Fakta ini mendorong pemerintah untuk menggodok Rancangan Undang-Undang Perlindungan Pekerja Rumah Tangga (RUU PPRT) yang saat ini masuk dalam RUU Prioritas 2023 untuk dapat segera disahkan.
Ratna Susianawati selaku Deputi Perlindungan Hak Perempuan (Kemen PPPA) mengatakan, RUU PPRT sangat penting untuk melindungi baik pekerja, pemberi pekerja juga penyalur kerja.
Saat ini, lanjut dia, regulasi terkait pekerja rumah tangga masih setingkat kementerian.
Menurut Ratna, regulasi untuk meletakkan legal standing yang tinggi setingkat UU sangat dibutuhkan. “Ini penting bila melihat data dan fakta ada kecenderungan pekerja rumah tangga yang sebagian besar perempuan dan termasuk di dalamnya ada anak-anak,” kata Retna dalam diskusi FMB9- yang digelar secara daring, Senin (30/1/2023).
“Ini yang menjadi perhatian kita semua. Esensi yang akan diusung dari RUU ini yang pertama adalah memberikan pengakuan dan perlindungan kepada pekerja, pemberi kerja dan juga penyalur,” tambahnya.
Saat ini, para pekerja yang notabene perempuan masih rentan mengalami diskriminasi, kekerasan dan bahkan eksploitasi. Regulasi setingkat UU, lanjutnya, juga untuk memastikan bagaimana hal itu tidak terjadi.
“Ini yang menjadi suport kami di Kementerian PPPA sebagai kementerian yang dimandatkan agar negara hadir menyusun berbagai kebijakan terutama untuk memberikan perlindungan kepada perempuan khususnya pekerja rumah tangga,” bebernya.

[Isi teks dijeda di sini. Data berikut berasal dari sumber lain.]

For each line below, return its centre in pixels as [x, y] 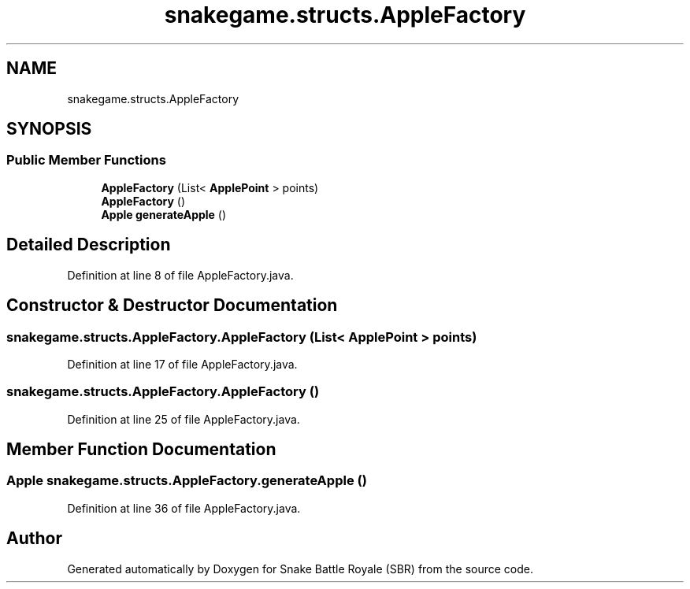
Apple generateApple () [164, 214]
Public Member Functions [86, 160]
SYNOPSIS [49, 129]
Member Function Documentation [141, 450]
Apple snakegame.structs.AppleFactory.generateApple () [187, 481]
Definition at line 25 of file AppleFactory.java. [184, 419]
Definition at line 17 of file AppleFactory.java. [182, 364]
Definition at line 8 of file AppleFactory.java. [180, 275]
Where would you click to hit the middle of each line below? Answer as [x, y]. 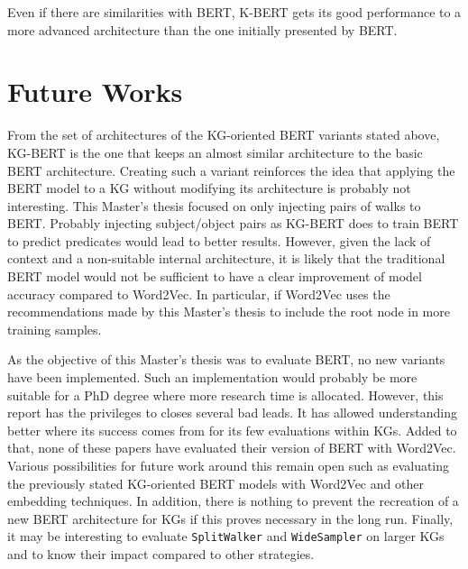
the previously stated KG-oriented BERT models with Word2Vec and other [216, 483]
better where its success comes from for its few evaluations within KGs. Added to [232, 430]
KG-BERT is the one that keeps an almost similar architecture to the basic [215, 152]
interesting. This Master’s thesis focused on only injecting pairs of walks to [214, 205]
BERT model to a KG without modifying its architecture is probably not [209, 188]
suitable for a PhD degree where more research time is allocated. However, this [225, 395]
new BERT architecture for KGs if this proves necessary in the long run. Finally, [230, 518]
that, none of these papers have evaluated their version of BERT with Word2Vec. [232, 448]
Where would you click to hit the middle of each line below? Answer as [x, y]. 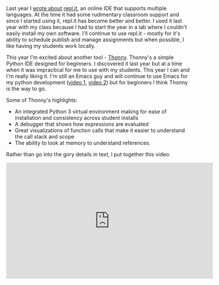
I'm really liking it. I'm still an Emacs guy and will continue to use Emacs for [97, 76]
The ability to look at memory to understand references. [83, 143]
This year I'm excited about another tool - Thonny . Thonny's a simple [90, 57]
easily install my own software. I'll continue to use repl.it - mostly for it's [93, 34]
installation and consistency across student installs [76, 118]
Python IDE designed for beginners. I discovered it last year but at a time [94, 64]
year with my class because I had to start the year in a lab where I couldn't [97, 27]
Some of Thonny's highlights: [42, 100]
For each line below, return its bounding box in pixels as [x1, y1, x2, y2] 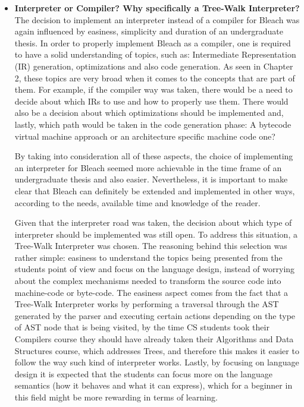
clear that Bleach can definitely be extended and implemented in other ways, [14, 184, 295, 197]
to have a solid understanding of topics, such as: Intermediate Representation [14, 48, 296, 61]
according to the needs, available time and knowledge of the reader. [14, 196, 261, 209]
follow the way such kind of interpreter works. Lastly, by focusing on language [14, 356, 299, 368]
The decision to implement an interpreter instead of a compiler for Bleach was [14, 13, 300, 26]
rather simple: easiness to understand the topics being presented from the [14, 251, 283, 263]
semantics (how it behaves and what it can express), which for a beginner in [14, 379, 293, 392]
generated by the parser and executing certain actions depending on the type [14, 309, 296, 321]
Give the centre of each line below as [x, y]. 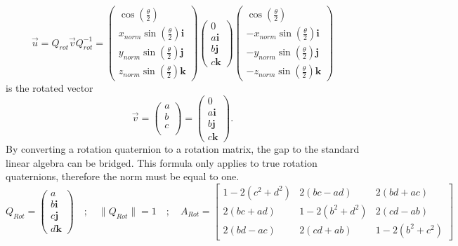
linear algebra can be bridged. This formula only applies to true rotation [162, 162]
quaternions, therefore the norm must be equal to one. [123, 176]
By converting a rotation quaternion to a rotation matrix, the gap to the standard [183, 148]
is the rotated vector [50, 88]
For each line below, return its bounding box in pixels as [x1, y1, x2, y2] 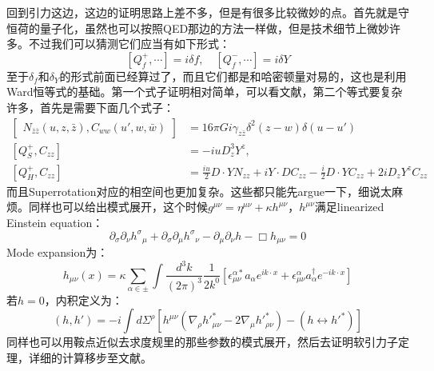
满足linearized [314, 198, 384, 215]
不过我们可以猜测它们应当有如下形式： [28, 35, 230, 52]
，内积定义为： [44, 291, 123, 308]
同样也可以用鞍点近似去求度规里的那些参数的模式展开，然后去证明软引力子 [6, 333, 398, 350]
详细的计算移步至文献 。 [28, 349, 152, 366]
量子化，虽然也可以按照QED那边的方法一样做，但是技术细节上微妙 [39, 19, 390, 36]
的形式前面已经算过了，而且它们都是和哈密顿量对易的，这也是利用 [59, 67, 407, 84]
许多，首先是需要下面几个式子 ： [6, 98, 174, 115]
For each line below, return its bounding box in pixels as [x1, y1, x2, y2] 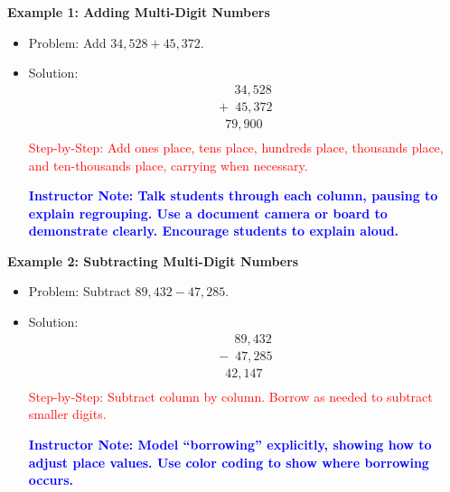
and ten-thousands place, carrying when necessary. [28, 155, 308, 174]
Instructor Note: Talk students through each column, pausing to [28, 186, 438, 205]
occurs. [28, 470, 74, 489]
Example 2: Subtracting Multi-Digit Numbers [7, 251, 299, 270]
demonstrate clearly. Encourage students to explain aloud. [28, 221, 399, 240]
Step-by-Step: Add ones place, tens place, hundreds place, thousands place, [28, 137, 444, 156]
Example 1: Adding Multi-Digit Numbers [7, 3, 270, 21]
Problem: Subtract [28, 282, 131, 301]
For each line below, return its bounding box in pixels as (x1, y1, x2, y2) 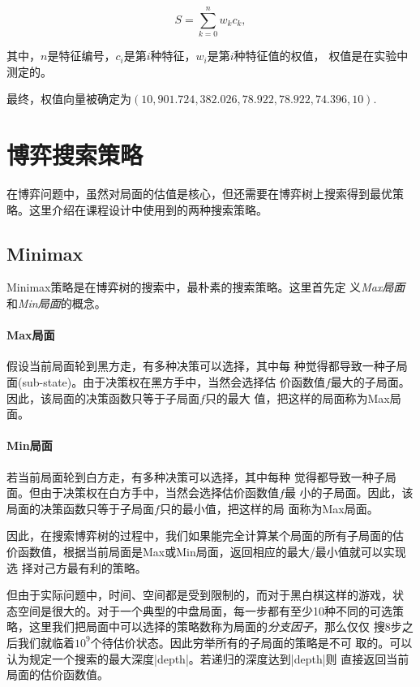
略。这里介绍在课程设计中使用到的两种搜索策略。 (6, 201, 268, 218)
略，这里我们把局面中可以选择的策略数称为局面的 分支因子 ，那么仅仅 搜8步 (6, 618, 402, 635)
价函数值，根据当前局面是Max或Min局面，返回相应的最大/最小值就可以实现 (6, 542, 406, 560)
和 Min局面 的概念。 (6, 295, 106, 312)
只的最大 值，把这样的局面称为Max (204, 389, 390, 406)
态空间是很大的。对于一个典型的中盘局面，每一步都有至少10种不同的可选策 (6, 602, 404, 619)
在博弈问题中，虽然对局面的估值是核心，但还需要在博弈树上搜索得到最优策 (6, 185, 404, 202)
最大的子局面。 (330, 374, 410, 390)
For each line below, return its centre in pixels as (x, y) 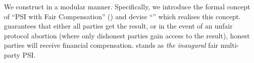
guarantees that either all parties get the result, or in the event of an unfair (118, 26)
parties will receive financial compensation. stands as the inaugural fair (111, 45)
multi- (230, 45)
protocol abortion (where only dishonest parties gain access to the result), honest (127, 35)
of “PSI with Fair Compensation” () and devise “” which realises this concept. (123, 16)
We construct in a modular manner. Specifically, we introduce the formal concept (127, 6)
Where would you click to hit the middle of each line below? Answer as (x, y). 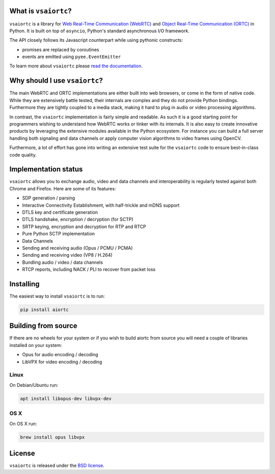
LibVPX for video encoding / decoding (62, 362)
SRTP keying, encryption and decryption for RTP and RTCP (84, 227)
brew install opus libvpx (52, 437)
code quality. (23, 155)
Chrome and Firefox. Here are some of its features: (63, 188)
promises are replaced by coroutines (61, 49)
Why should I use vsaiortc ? (56, 81)
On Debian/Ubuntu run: (34, 385)
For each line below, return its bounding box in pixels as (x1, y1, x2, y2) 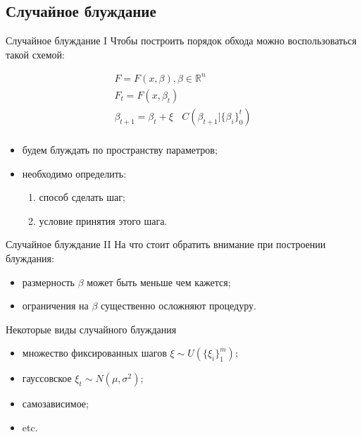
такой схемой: (6, 47, 65, 61)
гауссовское (22, 371, 72, 386)
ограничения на (22, 298, 89, 313)
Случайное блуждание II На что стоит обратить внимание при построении (6, 237, 326, 252)
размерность (22, 274, 75, 289)
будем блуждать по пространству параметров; (22, 142, 218, 157)
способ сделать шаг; (39, 190, 125, 204)
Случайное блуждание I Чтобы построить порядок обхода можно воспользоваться (6, 33, 357, 48)
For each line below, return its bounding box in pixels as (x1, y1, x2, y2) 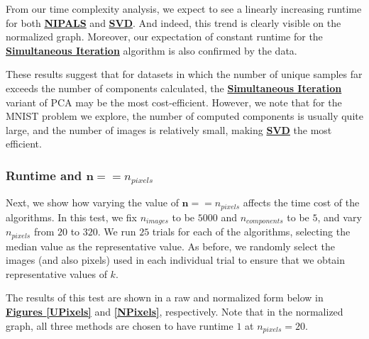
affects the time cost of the (243, 195, 360, 210)
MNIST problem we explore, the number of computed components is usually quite (6, 109, 363, 123)
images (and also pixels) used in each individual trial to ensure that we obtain (6, 252, 346, 267)
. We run (97, 224, 136, 239)
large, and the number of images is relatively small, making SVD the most (6, 122, 332, 137)
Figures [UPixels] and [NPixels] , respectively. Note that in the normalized (6, 304, 343, 318)
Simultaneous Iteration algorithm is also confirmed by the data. (6, 43, 297, 57)
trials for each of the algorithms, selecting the (152, 224, 351, 239)
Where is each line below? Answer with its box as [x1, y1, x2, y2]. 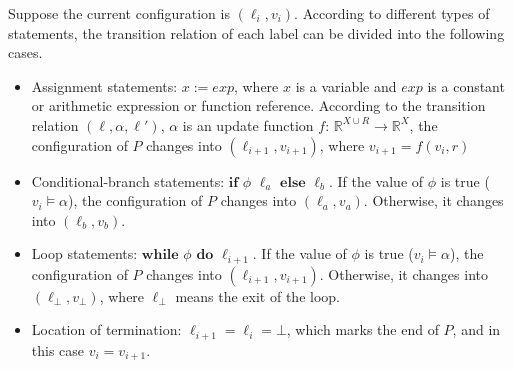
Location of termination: [31, 319, 182, 340]
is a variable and [295, 75, 397, 96]
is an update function [182, 114, 314, 135]
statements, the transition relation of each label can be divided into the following [8, 22, 505, 43]
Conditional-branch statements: [31, 170, 225, 191]
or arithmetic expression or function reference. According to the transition [31, 95, 486, 116]
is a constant [427, 75, 505, 96]
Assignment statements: [31, 75, 178, 96]
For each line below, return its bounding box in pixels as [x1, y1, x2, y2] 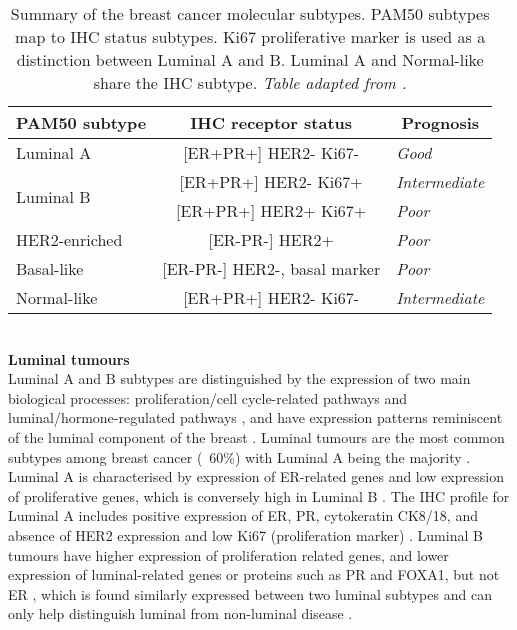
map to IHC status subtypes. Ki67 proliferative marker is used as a [15, 25, 486, 48]
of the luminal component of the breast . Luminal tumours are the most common [8, 426, 505, 447]
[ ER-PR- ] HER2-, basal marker [162, 257, 381, 280]
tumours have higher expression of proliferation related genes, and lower [8, 544, 449, 565]
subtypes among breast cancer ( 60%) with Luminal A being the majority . [8, 446, 471, 467]
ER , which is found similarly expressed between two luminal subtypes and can [8, 583, 492, 604]
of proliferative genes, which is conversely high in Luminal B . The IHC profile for [8, 485, 510, 506]
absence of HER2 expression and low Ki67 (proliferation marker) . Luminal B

Lebih lanjut, Ratna menyampaikan bahwa lima tahun ke depan Kemen PPPA berkomitmen untuk menurunkan angka kekerasan terhadap perempuan dan anak. Hal ini sesuai arahan Presiden Jokowi.
“Ini yang terus kita dorong bagaimana memastikan berbagai aturan perundangan. Karena kalau kita lihat saat ini, masih rentan kekersan rumah tangga, terkait perdagangan orang, perlakuan diskriminatif. Kemen PPPA berkomitmen untuk memastikan ruang-ruang dan juga aksesibilitas korban kekersan utamanya pekerja rumah agar mendapatkan pendampingan hukum dan layanan sesuai kepentingan hak-hak yang harus dipenuhinya,” papar Ratna.
Selain itu, Kemen PPPA juga terus melakukan kampanye secara masif mendorong para pekerja rumah tangga agar berani bersuara ketika mengalami kekersan.
“Saat ini yang terus kita dorong adalah kampanye-kampanye yang masif agar perempuan bisa bersuara ketika mengalami diskriminasi dan kekerasan,” ujarnya.
Sebap itu, tambahnya, pihaknya juga melakukan pelatihan dan pemberdayaan serta pendampingan, supaya pekerja rumah tangga tidak hanya bekerja di dalam negeri.
“Ini yang kami lakukan secara masif dan tentunya kami berkolaborasi dengan lembaga yang lainnya,” imbuhnya.
Lanjutnya, RUU PPRT akan mencakup regulasi terkait antara lain jaminan kerja, jam kerja, cuti, jaminan kesehatan.
“Hal- hal yang menjadi titik kerentanan harus dipastikan. Misalnya skil. Ini penyebabnya antara pemberi kerja dan pekerja harus ada kontrak kerja. Siapa berbuat apa siapa melakukan apa. Ini untuk menghindari terjadinya salah pengertian yang berujung kepada perlakuan kekersan,” pungkasnya.